While the anti-Hatch FreedomWorks has not been running TV ads after the GOP state convention, Hatch tried Friday to tie Liljenquist to those attack ads.
“He is just repeating the talking points of FreedomWorks, the sleaziest group of people I’ve ever seen,” said Hatch.
Liljenquist said that FreedomPath is run by former employees of the national Republican Senate committee, who worked with Hatch over the years.
Hatch first said he’s had to endure more misleading and outright lies this campaign than any of his others, and it has been painful, “not fun.”
But then he pondered a moment, and said no; this has been a fun campaign because he’s gotten to meet Utahns in many parts of the state.
Officially, Super PACs’ employees can’t coordinate their work with candidate campaigns, although numerous media stories have pointed out the close associations a number of the PACs have with candidates and their top campaign workers.
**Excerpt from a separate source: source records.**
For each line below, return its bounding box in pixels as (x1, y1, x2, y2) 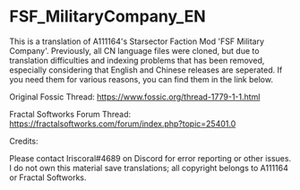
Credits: (9, 135, 39, 146)
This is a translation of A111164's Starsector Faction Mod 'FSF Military (9, 36, 265, 47)
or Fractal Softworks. (9, 172, 87, 183)
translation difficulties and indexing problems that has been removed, (9, 55, 265, 65)
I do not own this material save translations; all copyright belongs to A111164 (9, 162, 288, 173)
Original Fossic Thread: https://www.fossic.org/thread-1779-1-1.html (9, 91, 261, 102)
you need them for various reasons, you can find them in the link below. (9, 73, 273, 84)
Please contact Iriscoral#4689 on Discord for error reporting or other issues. (9, 152, 292, 163)
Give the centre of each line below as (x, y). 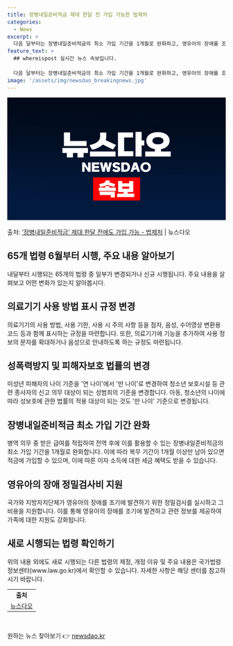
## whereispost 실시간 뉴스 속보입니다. (65, 59)
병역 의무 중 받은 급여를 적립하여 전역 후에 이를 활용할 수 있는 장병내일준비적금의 (115, 443)
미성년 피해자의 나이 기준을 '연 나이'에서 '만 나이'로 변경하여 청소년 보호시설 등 (113, 384)
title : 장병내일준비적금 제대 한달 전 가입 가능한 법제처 (77, 15)
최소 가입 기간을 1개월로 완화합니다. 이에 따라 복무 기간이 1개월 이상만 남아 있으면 (116, 452)
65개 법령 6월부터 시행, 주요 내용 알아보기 (91, 256)
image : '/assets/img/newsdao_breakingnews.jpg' (77, 80)
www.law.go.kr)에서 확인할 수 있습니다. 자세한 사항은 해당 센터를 (119, 570)
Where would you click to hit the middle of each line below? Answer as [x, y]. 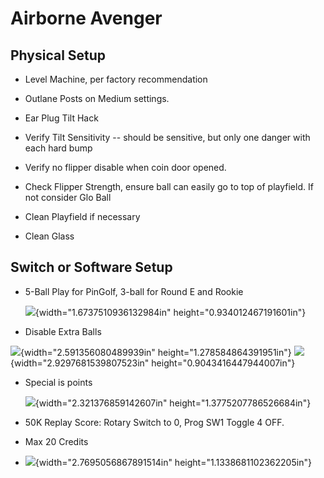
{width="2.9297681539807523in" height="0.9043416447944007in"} [153, 363]
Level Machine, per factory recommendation [116, 79]
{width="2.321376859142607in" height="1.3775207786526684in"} [173, 403]
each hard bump [58, 148]
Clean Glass [49, 236]
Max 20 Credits [56, 441]
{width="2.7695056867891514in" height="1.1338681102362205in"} [173, 462]
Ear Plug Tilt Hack [61, 118]
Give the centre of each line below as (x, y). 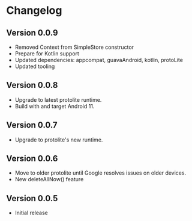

Hatch will spend upwards of $10 million on this race, said Liljenquist. “I ask, and Utahns should ask, who will he be beholden to for all that money through his 37th through 42nd years in the Senate if he wins?”
Hatch said Utahns don’t much care about more debates. “We’ve had three between” the convention and primary campaigns.
While not predicting who won this encounter, Hatch said he will definitely win the GOP primary, “and no one will work harder for Utah over the next six years than me.”